** Opening DATA EXCERPTS block **

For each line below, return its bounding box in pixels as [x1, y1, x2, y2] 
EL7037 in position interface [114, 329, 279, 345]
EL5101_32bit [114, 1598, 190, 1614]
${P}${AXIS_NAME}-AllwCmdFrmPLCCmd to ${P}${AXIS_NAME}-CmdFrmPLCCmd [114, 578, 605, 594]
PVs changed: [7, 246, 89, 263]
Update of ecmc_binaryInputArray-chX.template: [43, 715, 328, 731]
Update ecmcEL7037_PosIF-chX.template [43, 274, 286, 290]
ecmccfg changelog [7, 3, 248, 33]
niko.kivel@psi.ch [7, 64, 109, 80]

** Closing DATA EXCERPTS block **
** Opening DATA EXCERPTS block **

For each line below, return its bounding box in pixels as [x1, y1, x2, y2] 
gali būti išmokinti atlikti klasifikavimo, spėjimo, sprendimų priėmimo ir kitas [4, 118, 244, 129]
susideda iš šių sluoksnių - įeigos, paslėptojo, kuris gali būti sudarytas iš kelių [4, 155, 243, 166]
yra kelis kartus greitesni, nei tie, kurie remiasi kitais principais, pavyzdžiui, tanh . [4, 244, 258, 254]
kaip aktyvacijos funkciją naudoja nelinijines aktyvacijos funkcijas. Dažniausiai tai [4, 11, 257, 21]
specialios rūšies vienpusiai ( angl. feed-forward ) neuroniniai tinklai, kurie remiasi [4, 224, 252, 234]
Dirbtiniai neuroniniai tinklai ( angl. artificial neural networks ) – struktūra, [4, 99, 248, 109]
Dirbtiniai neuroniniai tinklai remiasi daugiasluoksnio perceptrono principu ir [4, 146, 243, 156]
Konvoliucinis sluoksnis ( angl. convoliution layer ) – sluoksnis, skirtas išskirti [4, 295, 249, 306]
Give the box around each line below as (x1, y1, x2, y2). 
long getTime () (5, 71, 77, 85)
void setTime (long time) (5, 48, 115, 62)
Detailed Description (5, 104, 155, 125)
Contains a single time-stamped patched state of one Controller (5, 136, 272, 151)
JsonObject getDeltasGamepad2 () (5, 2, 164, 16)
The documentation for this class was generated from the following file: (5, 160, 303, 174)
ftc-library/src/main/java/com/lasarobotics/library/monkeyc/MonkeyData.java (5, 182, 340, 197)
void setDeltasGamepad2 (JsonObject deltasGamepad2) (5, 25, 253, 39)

** Closing DATA EXCERPTS block **
** Opening DATA EXCERPTS block **

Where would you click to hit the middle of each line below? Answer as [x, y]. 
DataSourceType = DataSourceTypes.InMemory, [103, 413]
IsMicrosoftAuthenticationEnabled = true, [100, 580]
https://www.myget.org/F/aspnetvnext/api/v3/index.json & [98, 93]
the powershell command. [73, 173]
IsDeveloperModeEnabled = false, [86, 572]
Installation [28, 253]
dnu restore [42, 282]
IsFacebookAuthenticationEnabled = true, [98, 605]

** Closing DATA EXCERPTS block **

The required output is the stretch of entries above from the line containing "DataSourceType = DataSourceTypes.InMemory, [103, 413]" through the line containing "dnu restore [42, 282]", reproduced exactly.

DataSourceType = DataSourceTypes.InMemory, [103, 413]
IsMicrosoftAuthenticationEnabled = true, [100, 580]
https://www.myget.org/F/aspnetvnext/api/v3/index.json & [98, 93]
the powershell command. [73, 173]
IsDeveloperModeEnabled = false, [86, 572]
Installation [28, 253]
dnu restore [42, 282]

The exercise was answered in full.